What you need to do » Could you transcribe all of the data exactly and skip any pictures?

Data records »
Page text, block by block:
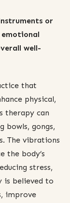
or
well-
that
physical,
therapy can
bowls, gongs,
The vibrations
the body’s
stress,
is believed to
improve
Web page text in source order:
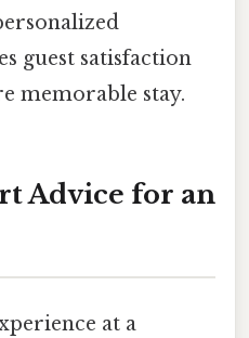
guest satisfaction
memorable stay.
Advice for an
at a
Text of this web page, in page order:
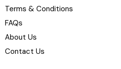
Terms & Conditions
FAQs
About Us
Contact Us
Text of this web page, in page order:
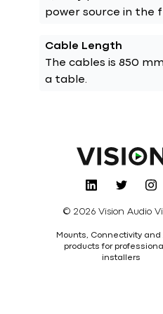
power source in the
Cable Length
The cables is 850
a table.
© 2026 Vision Audio
Mounts, Connectivity and
products for
installers
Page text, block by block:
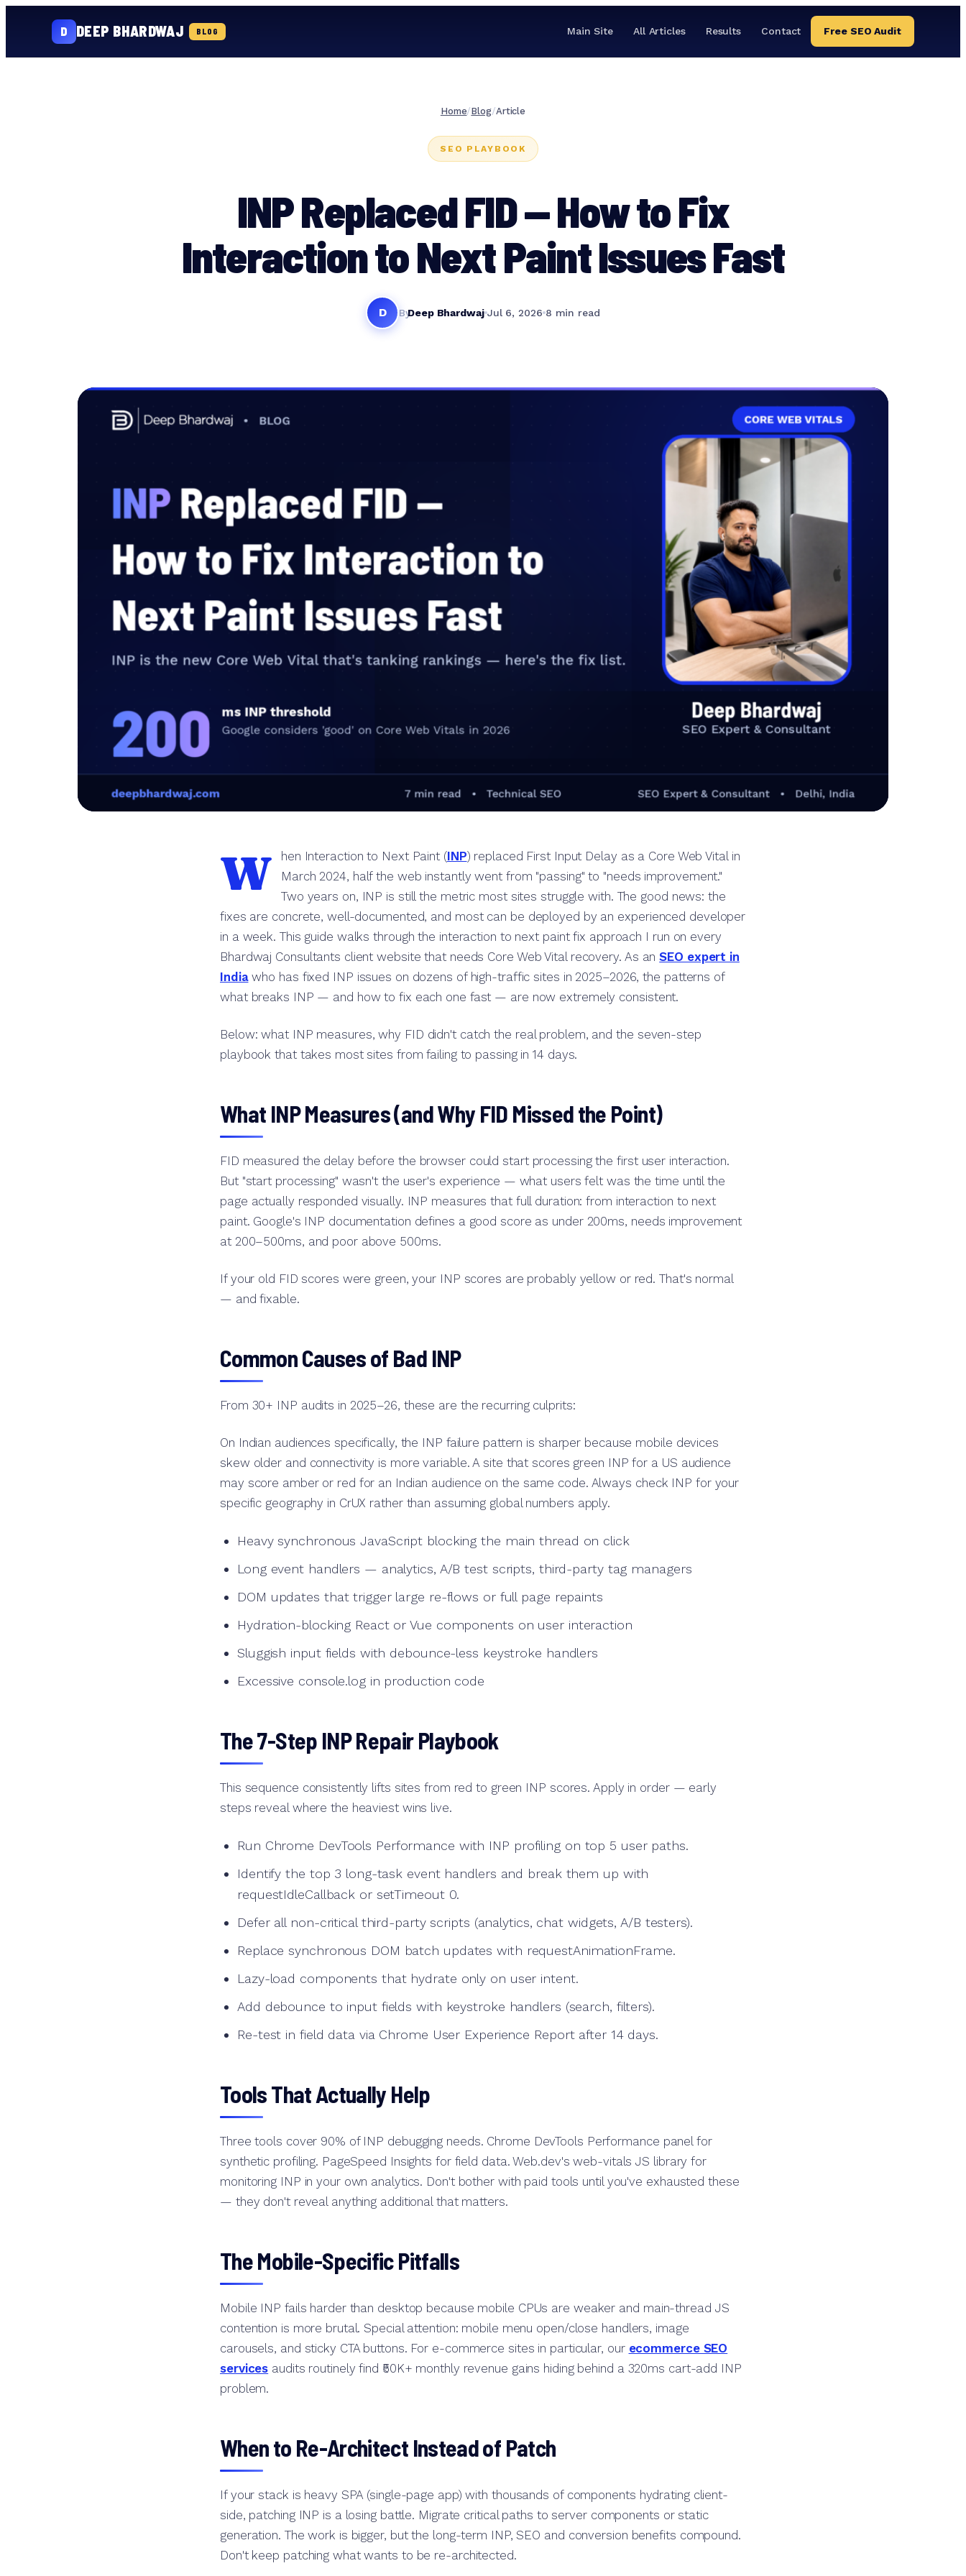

Expected output »
Page text, block by block:
or
well-
that
physical,
therapy can
bowls, gongs,
The vibrations
the body’s
stress,
is believed to
improve
Web page text in source order:
guest satisfaction
memorable stay.
Advice for an
at a
Text of this web page, in page order:
Terms & Conditions
FAQs
About Us
Contact Us
Text of this web page, in page order:
power source in the
Cable Length
The cables is 850
a table.
© 2026 Vision Audio
Mounts, Connectivity and
products for
installers
Page text, block by block:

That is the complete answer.